Data items
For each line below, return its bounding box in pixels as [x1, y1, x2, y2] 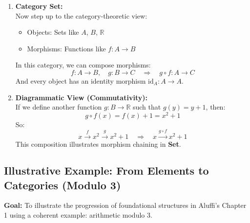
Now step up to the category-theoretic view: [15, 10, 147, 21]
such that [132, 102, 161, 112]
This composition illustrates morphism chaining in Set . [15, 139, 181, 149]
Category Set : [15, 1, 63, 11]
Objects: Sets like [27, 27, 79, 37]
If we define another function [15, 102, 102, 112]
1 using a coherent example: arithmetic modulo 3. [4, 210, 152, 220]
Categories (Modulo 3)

> **Task to carry out**
For the data above, return an exact copy that contains no pictures.

> **Response to this exercise**
For each line below, return its bounding box in pixels as [x1, y1, x2, y2] 
Now step up to the category-theoretic view: [15, 10, 147, 21]
such that [132, 102, 161, 112]
This composition illustrates morphism chaining in Set . [15, 139, 181, 149]
Category Set : [15, 1, 63, 11]
Objects: Sets like [27, 27, 79, 37]
If we define another function [15, 102, 102, 112]
1 using a coherent example: arithmetic modulo 3. [4, 210, 152, 220]
Categories (Modulo 3)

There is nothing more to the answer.